0) preheated to 80°C, maintaining this temperature and keeping sections in this solution for 10 min in a microwave pressure cooker. After allowing the sections to cool to room temperature, the slides were rinsed in PBS (pH 7.4). Endogenous peroxidase activity was BB-94 clinical trial blocked by incubation of the tissue samples for 10 min in 3% hydrogen peroxide. Samples were incubated for 45 min with the primary antibodies at room temperature in a moisture chamber. VEGF determination and analysis Samples were incubated with mouse anti-VEGF monoclonal antibody (1:100) Necrostatin-1 datasheet (Abcam, Cambridge
MA, USA) in BSA 1% in PBS for 45 min. After washing with PBS, binding of the primary antibodies was revealed by incubation for 20 min with LSAB+ System Link (DAKO, Carpinteria, CA, USA) and LSAB+ HRP, (Streptavidin HRP kit, DAKO). The slides were rinsed with PBS and exposed to diaminobenzidine for 5 min. After washing with PBS and counter-staining with hematoxylin, the slides were dehydrated by graduated alcohols and xylol, and mounted with Poly-mount. Numerical proportions of stained cells were established by analyzing 10 high-power fields (400×) in each section.
Only cytoplasmic staining was considered positive. Intensity was graded on a semi-quantitative scale from 0–3. Graduation of expression was considered negative if fewer than 5% of cells were stained. Determination of vascular density The samples were incubated for 45 min with mouse anti-CD34 monoclonal antibody (1:200) Thiamet G (Biocare Medical, Concord, CA, USA) as a marker for vascular endothelial cells. Three separated, highly vascularized areas (“”hot spots”"), PRI-724 previously identified in high-power fields (100×, then 400×), were analyzed by two pathologists by means of optic microscopy without previous knowledge of hCG determinations. Any immunostained vessel clearly separated from adjacent vessels with no muscular wall and within the optic field was considered a neovascularization vessel.

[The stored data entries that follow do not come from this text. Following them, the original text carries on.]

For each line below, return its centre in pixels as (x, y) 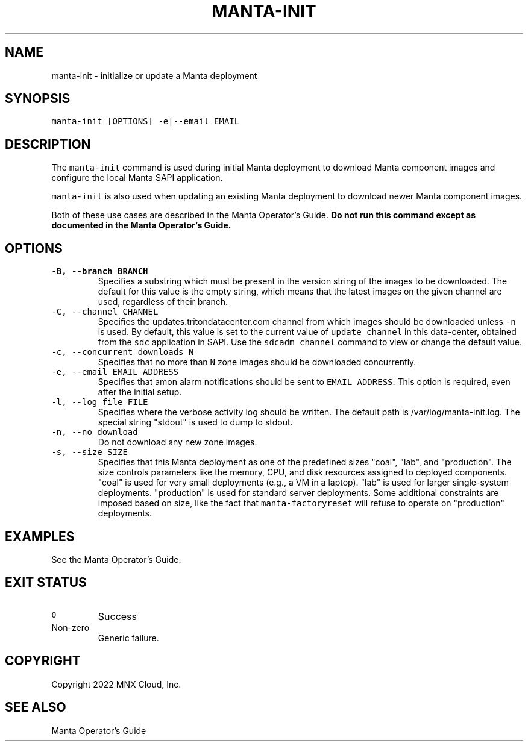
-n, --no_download (95, 432)
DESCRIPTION (48, 144)
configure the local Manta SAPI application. (137, 178)
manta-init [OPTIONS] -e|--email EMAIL (146, 121)
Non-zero (71, 627)
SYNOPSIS (38, 99)
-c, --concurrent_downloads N (123, 352)
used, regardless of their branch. (163, 302)
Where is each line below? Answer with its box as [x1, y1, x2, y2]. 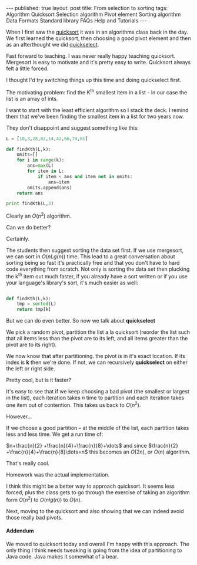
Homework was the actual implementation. [6, 471, 110, 478]
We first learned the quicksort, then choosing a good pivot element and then [6, 35, 191, 42]
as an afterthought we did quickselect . [6, 41, 99, 48]
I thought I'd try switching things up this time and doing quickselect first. [6, 77, 182, 83]
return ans [16, 190, 44, 196]
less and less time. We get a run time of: [6, 431, 103, 438]
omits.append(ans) [27, 185, 72, 190]
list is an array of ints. [6, 95, 58, 102]
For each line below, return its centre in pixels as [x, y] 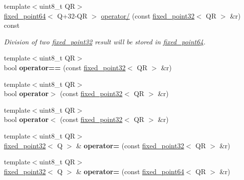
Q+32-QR [72, 15]
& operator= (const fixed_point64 [130, 171]
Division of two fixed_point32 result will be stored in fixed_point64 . [105, 41]
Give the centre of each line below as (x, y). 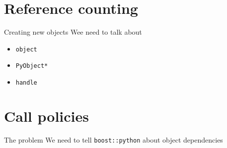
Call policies (46, 116)
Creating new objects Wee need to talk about (73, 32)
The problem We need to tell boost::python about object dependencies (113, 139)
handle (26, 83)
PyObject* (32, 66)
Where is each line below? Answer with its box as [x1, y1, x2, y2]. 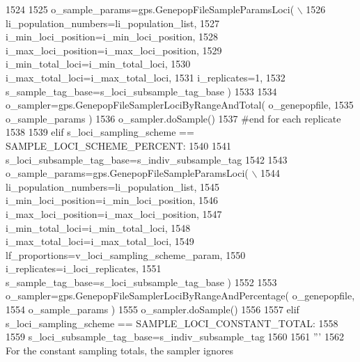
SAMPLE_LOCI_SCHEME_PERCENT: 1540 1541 [6, 138, 231, 152]
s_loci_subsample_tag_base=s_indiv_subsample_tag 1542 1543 [6, 152, 288, 166]
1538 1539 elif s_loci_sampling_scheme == [6, 125, 194, 139]
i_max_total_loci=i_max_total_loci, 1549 [6, 234, 194, 249]
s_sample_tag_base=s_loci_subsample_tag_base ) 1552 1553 [6, 274, 277, 289]
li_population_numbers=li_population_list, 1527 [6, 15, 220, 30]
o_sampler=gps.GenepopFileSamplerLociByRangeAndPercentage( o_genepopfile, [6, 288, 355, 303]
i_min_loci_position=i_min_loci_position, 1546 [6, 193, 219, 207]

Vascular density (VD) was considered as the average of the three evaluated zones. Statistical analysis For descriptive purposes, continuous variables were summarized as arithmetic means, medians, and standard deviations (SDs), while categorical variables were expressed as proportions and confidence intervals (CIs). Inferential comparisons were carried out using the Student t or the Mann-Whitney U test, according to data distribution determined by the Kolmogorov-Smirnov test. Chi square or Fisher exact test was used to assess significance between categorical variables. Statistically significant and borderline-significant variables (p < 0.1) were included in the multivariate logistic regression analysis. Overall survival time was measured from day of surgery to date of death or last follow-up visit and analyzed with the Kaplan-Meier method, and comparisons among sub-groups were performed with the log-rank test. For survival curve analysis, all variables were dichotomized.